Je vous remercie de me donner la parole, monsieur le président, alors que je ne suis pas membre de la Commission.
Je me réjouis, comme chacun d'entre vous je l'espère, de la levée de la garde à vue des soixante-sept jeunes, interpellés la nuit dernière dans des conditions pour le moins surprenantes et auxquels certains membres de notre groupe ont pu exprimer leur solidarité.
J'entends certains collègues de gauche s'inquiéter des dérives que pourraient occasionner les manifestations. Mais je crois que le propre du débat parlementaire est d'offrir une alternative à la rue, à la manifestation et à la violence. Il permet, non pas d'atténuer ou d'édulcorer, mais de focaliser, d'ordonner et d'orchestrer les interrogations qui traversent la société civile. En interdisant la discussion parlementaire, vous prenez, chers collègues, le risque de céder la place à un autre débat, moins organisé.
J'ai constaté, en assistant à la Conférence des présidents ce matin, que le président de la commission des Lois n'y participait pas et n'était pas représenté. J'en ai déduit qu'il ne souhaitait peut-être pas, par sa présence, cautionner un procédé qu'il désapprouvait. Mais je sais désormais que mon interprétation n'était pas tout à fait juste, monsieur le président…
Quelles sont les raisons de cette soudaine précipitation dans l'organisation de nos travaux, madame la garde des Sceaux, puisque le Gouvernement en est à l'origine ? Je ne les comprends pas. S'agit-il de ressouder une gauche en voie d'éclatement sur d'autres sujets ? S'agit-il de faire passer au second plan des débats gênants, comme celui sur la moralisation de la vie politique ? S'agit-il d'éviter les sujets économiques qui intéressent les Français ? L'anticipation de cet examen en deuxième lecture, initialement prévu fin mai, est d'autant plus incompréhensible que devait avoir lieu cette semaine un débat sur la sûreté nucléaire, dont M. Coronado conviendra sans doute avec moi qu'il n'aurait pas manqué d'intérêt.
Vous répétez que l'urgence n'a pas été déclarée sur ce texte. Mais comme M. Gosselin, je considère que la conjonction de la précipitation du calendrier et de la pression en faveur du vote conforme est pire !
En outre, la procédure du temps programmé, utilisée jusqu'ici pour de premières lectures et, éventuellement, maintenue pour les suivantes, est, pour la première fois depuis 2008, imposée au stade de la deuxième lecture.
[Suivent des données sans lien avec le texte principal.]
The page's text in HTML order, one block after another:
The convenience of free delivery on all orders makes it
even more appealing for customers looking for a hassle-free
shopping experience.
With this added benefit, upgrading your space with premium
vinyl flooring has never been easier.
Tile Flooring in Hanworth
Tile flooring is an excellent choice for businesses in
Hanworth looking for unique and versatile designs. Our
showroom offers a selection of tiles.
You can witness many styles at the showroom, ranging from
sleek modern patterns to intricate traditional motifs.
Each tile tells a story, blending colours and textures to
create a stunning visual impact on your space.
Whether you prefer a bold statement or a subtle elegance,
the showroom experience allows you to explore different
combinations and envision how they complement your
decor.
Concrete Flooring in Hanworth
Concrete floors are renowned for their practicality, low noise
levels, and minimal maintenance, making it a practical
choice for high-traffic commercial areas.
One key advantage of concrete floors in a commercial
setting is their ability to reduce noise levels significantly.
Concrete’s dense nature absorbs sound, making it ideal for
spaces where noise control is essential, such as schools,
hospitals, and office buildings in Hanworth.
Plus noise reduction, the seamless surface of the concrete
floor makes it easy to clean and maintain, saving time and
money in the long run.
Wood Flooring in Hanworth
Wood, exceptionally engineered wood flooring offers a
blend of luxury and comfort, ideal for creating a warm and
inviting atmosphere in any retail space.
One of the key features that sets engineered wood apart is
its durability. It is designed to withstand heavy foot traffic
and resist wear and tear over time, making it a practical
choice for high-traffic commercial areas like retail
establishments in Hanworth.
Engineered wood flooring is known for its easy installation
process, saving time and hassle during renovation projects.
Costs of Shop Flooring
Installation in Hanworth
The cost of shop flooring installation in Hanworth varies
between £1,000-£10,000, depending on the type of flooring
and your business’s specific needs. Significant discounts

De surcroît, il n'a pas été fait droit à la demande d'un allongement exceptionnel de la durée des débats dans le cadre de ce temps programmé, possibilité pourtant offerte aux présidents de groupe par l'article 49, alinéa 10, du Règlement de l'Assemblée nationale. Sous la pression du groupe majoritaire, la fixation de la durée de la discussion à cinquante heures a été refusée. L'UMP disposera donc d'un temps de parole d'un peu moins de onze heures.
Cette durée limitée n'est pas à la mesure des besoins. Alors que onze jours et onze nuits ont été nécessaires à l'examen en première lecture, consacrer cinquante heures à la deuxième lecture ne semblait pas déraisonnable.
Enfin, si le recours à la procédure des ordonnances est possible, le débat sur leur champ d'application ne pourra pas avoir lieu puisque la majorité s'interdit d'amender le texte adopté par le Sénat. Les ordonnances ne concernent pourtant pas des sujets mineurs : ce ne sont pas moins de dix codes, voire l'ensemble des codes à l'exception du code civil, qu'elles devraient modifier.
Le recours aux ordonnances, le refus d'un allongement exceptionnel du temps programmé, ainsi que l'accélération du calendrier sont autant de motifs d'une contestation devant le Conseil constitutionnel de ce projet de loi que le groupe UMP ne manquera pas de faire valoir.
Cette accumulation de procédés allant à l'encontre de la sérénité des débats est une première, qui ne permet certainement pas de prévenir les risques de dérapage que j'évoquais au début de mon propos.